(Extracted data entries)
:::::

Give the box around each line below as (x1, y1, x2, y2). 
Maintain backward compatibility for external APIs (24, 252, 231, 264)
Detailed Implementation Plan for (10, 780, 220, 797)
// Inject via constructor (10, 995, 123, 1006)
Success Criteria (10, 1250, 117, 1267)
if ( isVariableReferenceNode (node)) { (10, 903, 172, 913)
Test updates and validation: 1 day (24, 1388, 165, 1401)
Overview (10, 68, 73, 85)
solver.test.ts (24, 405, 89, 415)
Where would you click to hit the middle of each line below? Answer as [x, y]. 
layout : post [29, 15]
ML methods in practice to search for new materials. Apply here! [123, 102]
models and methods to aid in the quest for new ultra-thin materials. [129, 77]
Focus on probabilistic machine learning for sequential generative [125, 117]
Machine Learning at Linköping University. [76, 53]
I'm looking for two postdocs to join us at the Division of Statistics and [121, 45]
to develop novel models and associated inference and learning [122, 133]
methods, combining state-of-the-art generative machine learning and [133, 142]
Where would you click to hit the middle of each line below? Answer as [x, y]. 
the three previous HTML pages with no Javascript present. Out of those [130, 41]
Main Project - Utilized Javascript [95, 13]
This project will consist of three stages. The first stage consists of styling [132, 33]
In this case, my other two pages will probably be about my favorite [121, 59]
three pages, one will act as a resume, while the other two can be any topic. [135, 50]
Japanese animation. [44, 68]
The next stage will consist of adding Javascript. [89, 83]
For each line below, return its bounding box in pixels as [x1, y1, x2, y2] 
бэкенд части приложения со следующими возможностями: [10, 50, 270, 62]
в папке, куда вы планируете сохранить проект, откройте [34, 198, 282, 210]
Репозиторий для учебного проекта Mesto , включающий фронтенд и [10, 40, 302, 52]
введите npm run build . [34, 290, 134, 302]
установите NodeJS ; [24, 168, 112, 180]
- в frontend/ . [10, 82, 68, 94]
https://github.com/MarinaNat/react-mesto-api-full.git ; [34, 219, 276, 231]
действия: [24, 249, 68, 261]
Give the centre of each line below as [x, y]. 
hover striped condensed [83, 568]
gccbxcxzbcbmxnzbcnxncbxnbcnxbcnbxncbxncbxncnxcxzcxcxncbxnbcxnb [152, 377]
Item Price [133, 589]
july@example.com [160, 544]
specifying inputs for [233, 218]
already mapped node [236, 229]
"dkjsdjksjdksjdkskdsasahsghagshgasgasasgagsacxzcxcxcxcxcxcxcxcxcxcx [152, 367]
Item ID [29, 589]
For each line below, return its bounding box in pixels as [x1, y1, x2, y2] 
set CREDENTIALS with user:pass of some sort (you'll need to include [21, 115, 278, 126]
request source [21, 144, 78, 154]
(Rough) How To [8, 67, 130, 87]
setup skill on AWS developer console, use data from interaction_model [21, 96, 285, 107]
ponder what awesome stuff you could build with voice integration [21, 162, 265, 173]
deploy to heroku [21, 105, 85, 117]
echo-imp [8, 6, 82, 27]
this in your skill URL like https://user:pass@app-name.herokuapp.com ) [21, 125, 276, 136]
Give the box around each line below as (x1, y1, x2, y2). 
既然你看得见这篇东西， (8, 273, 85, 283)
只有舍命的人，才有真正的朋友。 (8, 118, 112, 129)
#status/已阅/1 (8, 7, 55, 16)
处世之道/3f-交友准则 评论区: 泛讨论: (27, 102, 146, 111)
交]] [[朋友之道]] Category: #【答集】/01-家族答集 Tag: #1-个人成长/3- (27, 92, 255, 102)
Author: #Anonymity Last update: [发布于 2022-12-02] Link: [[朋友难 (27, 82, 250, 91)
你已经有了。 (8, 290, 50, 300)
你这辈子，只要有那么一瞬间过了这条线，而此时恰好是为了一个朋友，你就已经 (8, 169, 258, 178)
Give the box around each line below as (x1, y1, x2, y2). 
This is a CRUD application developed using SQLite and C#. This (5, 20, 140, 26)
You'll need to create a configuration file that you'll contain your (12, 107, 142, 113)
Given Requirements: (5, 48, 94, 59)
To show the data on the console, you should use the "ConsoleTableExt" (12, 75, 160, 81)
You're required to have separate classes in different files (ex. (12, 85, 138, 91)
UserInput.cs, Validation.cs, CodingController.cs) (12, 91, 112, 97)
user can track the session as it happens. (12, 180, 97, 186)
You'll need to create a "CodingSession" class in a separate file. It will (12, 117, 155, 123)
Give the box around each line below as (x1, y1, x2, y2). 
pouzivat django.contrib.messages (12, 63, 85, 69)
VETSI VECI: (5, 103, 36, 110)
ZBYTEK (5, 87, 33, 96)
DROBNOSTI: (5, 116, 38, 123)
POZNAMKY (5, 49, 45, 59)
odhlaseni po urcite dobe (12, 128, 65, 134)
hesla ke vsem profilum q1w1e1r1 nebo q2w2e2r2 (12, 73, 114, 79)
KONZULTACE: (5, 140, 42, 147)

:::::

Task item>
Only the data above, repeated exactly, should make up the reply.

Task output>
Give the box around each line below as (x1, y1, x2, y2). 
Maintain backward compatibility for external APIs (24, 252, 231, 264)
Detailed Implementation Plan for (10, 780, 220, 797)
// Inject via constructor (10, 995, 123, 1006)
Success Criteria (10, 1250, 117, 1267)
if ( isVariableReferenceNode (node)) { (10, 903, 172, 913)
Test updates and validation: 1 day (24, 1388, 165, 1401)
Overview (10, 68, 73, 85)
solver.test.ts (24, 405, 89, 415)
Where would you click to hit the middle of each line below? Answer as [x, y]. 
layout : post [29, 15]
ML methods in practice to search for new materials. Apply here! [123, 102]
models and methods to aid in the quest for new ultra-thin materials. [129, 77]
Focus on probabilistic machine learning for sequential generative [125, 117]
Machine Learning at Linköping University. [76, 53]
I'm looking for two postdocs to join us at the Division of Statistics and [121, 45]
to develop novel models and associated inference and learning [122, 133]
methods, combining state-of-the-art generative machine learning and [133, 142]
Where would you click to hit the middle of each line below? Answer as [x, y]. 
the three previous HTML pages with no Javascript present. Out of those [130, 41]
Main Project - Utilized Javascript [95, 13]
This project will consist of three stages. The first stage consists of styling [132, 33]
In this case, my other two pages will probably be about my favorite [121, 59]
three pages, one will act as a resume, while the other two can be any topic. [135, 50]
Japanese animation. [44, 68]
The next stage will consist of adding Javascript. [89, 83]
For each line below, return its bounding box in pixels as [x1, y1, x2, y2] 
бэкенд части приложения со следующими возможностями: [10, 50, 270, 62]
в папке, куда вы планируете сохранить проект, откройте [34, 198, 282, 210]
Репозиторий для учебного проекта Mesto , включающий фронтенд и [10, 40, 302, 52]
введите npm run build . [34, 290, 134, 302]
установите NodeJS ; [24, 168, 112, 180]
- в frontend/ . [10, 82, 68, 94]
https://github.com/MarinaNat/react-mesto-api-full.git ; [34, 219, 276, 231]
действия: [24, 249, 68, 261]
Give the centre of each line below as [x, y]. 
hover striped condensed [83, 568]
gccbxcxzbcbmxnzbcnxncbxnbcnxbcnbxncbxncbxncnxcxzcxcxncbxnbcxnb [152, 377]
Item Price [133, 589]
july@example.com [160, 544]
specifying inputs for [233, 218]
already mapped node [236, 229]
"dkjsdjksjdksjdkskdsasahsghagshgasgasasgagsacxzcxcxcxcxcxcxcxcxcxcx [152, 367]
Item ID [29, 589]
For each line below, return its bounding box in pixels as [x1, y1, x2, y2] 
set CREDENTIALS with user:pass of some sort (you'll need to include [21, 115, 278, 126]
request source [21, 144, 78, 154]
(Rough) How To [8, 67, 130, 87]
setup skill on AWS developer console, use data from interaction_model [21, 96, 285, 107]
ponder what awesome stuff you could build with voice integration [21, 162, 265, 173]
deploy to heroku [21, 105, 85, 117]
echo-imp [8, 6, 82, 27]
this in your skill URL like https://user:pass@app-name.herokuapp.com ) [21, 125, 276, 136]
Give the box around each line below as (x1, y1, x2, y2). 
既然你看得见这篇东西， (8, 273, 85, 283)
只有舍命的人，才有真正的朋友。 (8, 118, 112, 129)
#status/已阅/1 (8, 7, 55, 16)
处世之道/3f-交友准则 评论区: 泛讨论: (27, 102, 146, 111)
交]] [[朋友之道]] Category: #【答集】/01-家族答集 Tag: #1-个人成长/3- (27, 92, 255, 102)
Author: #Anonymity Last update: [发布于 2022-12-02] Link: [[朋友难 (27, 82, 250, 91)
你已经有了。 (8, 290, 50, 300)
你这辈子，只要有那么一瞬间过了这条线，而此时恰好是为了一个朋友，你就已经 (8, 169, 258, 178)
Give the box around each line below as (x1, y1, x2, y2). 
This is a CRUD application developed using SQLite and C#. This (5, 20, 140, 26)
You'll need to create a configuration file that you'll contain your (12, 107, 142, 113)
Given Requirements: (5, 48, 94, 59)
To show the data on the console, you should use the "ConsoleTableExt" (12, 75, 160, 81)
You're required to have separate classes in different files (ex. (12, 85, 138, 91)
UserInput.cs, Validation.cs, CodingController.cs) (12, 91, 112, 97)
user can track the session as it happens. (12, 180, 97, 186)
You'll need to create a "CodingSession" class in a separate file. It will (12, 117, 155, 123)
Give the box around each line below as (x1, y1, x2, y2). 
pouzivat django.contrib.messages (12, 63, 85, 69)
VETSI VECI: (5, 103, 36, 110)
ZBYTEK (5, 87, 33, 96)
DROBNOSTI: (5, 116, 38, 123)
POZNAMKY (5, 49, 45, 59)
odhlaseni po urcite dobe (12, 128, 65, 134)
hesla ke vsem profilum q1w1e1r1 nebo q2w2e2r2 (12, 73, 114, 79)
KONZULTACE: (5, 140, 42, 147)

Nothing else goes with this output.